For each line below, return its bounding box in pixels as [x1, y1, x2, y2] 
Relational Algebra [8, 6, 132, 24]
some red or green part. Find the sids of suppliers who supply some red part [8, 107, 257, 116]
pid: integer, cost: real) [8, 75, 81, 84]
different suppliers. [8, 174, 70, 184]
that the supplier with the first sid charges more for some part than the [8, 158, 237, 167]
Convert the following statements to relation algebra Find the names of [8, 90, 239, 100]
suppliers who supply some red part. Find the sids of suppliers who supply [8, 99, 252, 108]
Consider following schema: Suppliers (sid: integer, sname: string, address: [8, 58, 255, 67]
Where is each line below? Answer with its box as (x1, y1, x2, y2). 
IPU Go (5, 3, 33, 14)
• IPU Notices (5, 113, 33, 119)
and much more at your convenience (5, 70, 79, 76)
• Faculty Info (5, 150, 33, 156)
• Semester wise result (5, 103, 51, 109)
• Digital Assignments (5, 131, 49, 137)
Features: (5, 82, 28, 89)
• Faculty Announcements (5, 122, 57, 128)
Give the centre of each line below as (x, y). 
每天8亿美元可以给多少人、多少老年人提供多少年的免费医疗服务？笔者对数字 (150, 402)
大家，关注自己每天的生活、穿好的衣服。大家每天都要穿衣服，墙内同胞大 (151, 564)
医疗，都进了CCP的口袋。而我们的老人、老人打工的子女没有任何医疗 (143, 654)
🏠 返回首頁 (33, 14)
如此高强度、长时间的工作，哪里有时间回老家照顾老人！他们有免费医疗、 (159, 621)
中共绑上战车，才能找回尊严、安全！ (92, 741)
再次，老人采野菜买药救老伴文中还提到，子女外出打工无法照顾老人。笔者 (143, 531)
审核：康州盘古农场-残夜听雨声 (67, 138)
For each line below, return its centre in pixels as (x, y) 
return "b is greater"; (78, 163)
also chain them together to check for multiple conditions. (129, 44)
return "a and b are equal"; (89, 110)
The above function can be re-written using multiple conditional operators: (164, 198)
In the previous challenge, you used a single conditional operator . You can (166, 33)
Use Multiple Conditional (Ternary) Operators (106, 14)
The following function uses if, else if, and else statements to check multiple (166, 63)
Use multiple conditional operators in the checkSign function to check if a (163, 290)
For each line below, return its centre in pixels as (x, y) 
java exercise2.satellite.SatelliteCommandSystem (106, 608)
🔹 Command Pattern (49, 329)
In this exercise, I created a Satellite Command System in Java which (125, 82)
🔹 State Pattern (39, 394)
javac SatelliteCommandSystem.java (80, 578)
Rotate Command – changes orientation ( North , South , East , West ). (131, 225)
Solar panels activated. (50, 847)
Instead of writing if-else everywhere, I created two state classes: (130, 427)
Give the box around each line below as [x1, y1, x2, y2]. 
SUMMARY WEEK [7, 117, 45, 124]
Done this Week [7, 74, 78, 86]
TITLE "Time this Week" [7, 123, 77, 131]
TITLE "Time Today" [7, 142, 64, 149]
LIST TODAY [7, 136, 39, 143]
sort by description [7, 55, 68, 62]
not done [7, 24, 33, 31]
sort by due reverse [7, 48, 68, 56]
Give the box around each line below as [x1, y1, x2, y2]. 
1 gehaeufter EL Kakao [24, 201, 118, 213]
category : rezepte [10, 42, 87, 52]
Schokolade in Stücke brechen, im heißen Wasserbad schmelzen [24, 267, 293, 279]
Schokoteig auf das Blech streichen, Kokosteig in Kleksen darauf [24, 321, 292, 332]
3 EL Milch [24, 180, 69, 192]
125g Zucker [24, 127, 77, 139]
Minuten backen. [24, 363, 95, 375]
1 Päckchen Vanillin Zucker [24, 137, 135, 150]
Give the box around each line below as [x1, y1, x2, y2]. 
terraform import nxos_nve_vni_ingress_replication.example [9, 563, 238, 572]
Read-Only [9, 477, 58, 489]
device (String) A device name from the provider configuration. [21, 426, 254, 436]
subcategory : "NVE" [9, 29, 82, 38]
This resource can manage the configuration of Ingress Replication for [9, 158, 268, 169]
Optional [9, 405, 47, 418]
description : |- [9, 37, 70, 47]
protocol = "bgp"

• • •

Every entry should be restated word for word.

• RESULT BELOW
For each line below, return its bounding box in pixels as [x1, y1, x2, y2] 
Relational Algebra [8, 6, 132, 24]
some red or green part. Find the sids of suppliers who supply some red part [8, 107, 257, 116]
pid: integer, cost: real) [8, 75, 81, 84]
different suppliers. [8, 174, 70, 184]
that the supplier with the first sid charges more for some part than the [8, 158, 237, 167]
Convert the following statements to relation algebra Find the names of [8, 90, 239, 100]
suppliers who supply some red part. Find the sids of suppliers who supply [8, 99, 252, 108]
Consider following schema: Suppliers (sid: integer, sname: string, address: [8, 58, 255, 67]
Where is each line below? Answer with its box as (x1, y1, x2, y2). 
IPU Go (5, 3, 33, 14)
• IPU Notices (5, 113, 33, 119)
and much more at your convenience (5, 70, 79, 76)
• Faculty Info (5, 150, 33, 156)
• Semester wise result (5, 103, 51, 109)
• Digital Assignments (5, 131, 49, 137)
Features: (5, 82, 28, 89)
• Faculty Announcements (5, 122, 57, 128)
Give the centre of each line below as (x, y). 
每天8亿美元可以给多少人、多少老年人提供多少年的免费医疗服务？笔者对数字 (150, 402)
大家，关注自己每天的生活、穿好的衣服。大家每天都要穿衣服，墙内同胞大 (151, 564)
医疗，都进了CCP的口袋。而我们的老人、老人打工的子女没有任何医疗 (143, 654)
🏠 返回首頁 (33, 14)
如此高强度、长时间的工作，哪里有时间回老家照顾老人！他们有免费医疗、 (159, 621)
中共绑上战车，才能找回尊严、安全！ (92, 741)
再次，老人采野菜买药救老伴文中还提到，子女外出打工无法照顾老人。笔者 (143, 531)
审核：康州盘古农场-残夜听雨声 (67, 138)
For each line below, return its centre in pixels as (x, y) 
return "b is greater"; (78, 163)
also chain them together to check for multiple conditions. (129, 44)
return "a and b are equal"; (89, 110)
The above function can be re-written using multiple conditional operators: (164, 198)
In the previous challenge, you used a single conditional operator . You can (166, 33)
Use Multiple Conditional (Ternary) Operators (106, 14)
The following function uses if, else if, and else statements to check multiple (166, 63)
Use multiple conditional operators in the checkSign function to check if a (163, 290)
For each line below, return its centre in pixels as (x, y) 
java exercise2.satellite.SatelliteCommandSystem (106, 608)
🔹 Command Pattern (49, 329)
In this exercise, I created a Satellite Command System in Java which (125, 82)
🔹 State Pattern (39, 394)
javac SatelliteCommandSystem.java (80, 578)
Rotate Command – changes orientation ( North , South , East , West ). (131, 225)
Solar panels activated. (50, 847)
Instead of writing if-else everywhere, I created two state classes: (130, 427)
Give the box around each line below as [x1, y1, x2, y2]. 
SUMMARY WEEK [7, 117, 45, 124]
Done this Week [7, 74, 78, 86]
TITLE "Time this Week" [7, 123, 77, 131]
TITLE "Time Today" [7, 142, 64, 149]
LIST TODAY [7, 136, 39, 143]
sort by description [7, 55, 68, 62]
not done [7, 24, 33, 31]
sort by due reverse [7, 48, 68, 56]
Give the box around each line below as [x1, y1, x2, y2]. 
1 gehaeufter EL Kakao [24, 201, 118, 213]
category : rezepte [10, 42, 87, 52]
Schokolade in Stücke brechen, im heißen Wasserbad schmelzen [24, 267, 293, 279]
Schokoteig auf das Blech streichen, Kokosteig in Kleksen darauf [24, 321, 292, 332]
3 EL Milch [24, 180, 69, 192]
125g Zucker [24, 127, 77, 139]
Minuten backen. [24, 363, 95, 375]
1 Päckchen Vanillin Zucker [24, 137, 135, 150]
Give the box around each line below as [x1, y1, x2, y2]. 
terraform import nxos_nve_vni_ingress_replication.example [9, 563, 238, 572]
Read-Only [9, 477, 58, 489]
device (String) A device name from the provider configuration. [21, 426, 254, 436]
subcategory : "NVE" [9, 29, 82, 38]
This resource can manage the configuration of Ingress Replication for [9, 158, 268, 169]
Optional [9, 405, 47, 418]
description : |- [9, 37, 70, 47]
protocol = "bgp"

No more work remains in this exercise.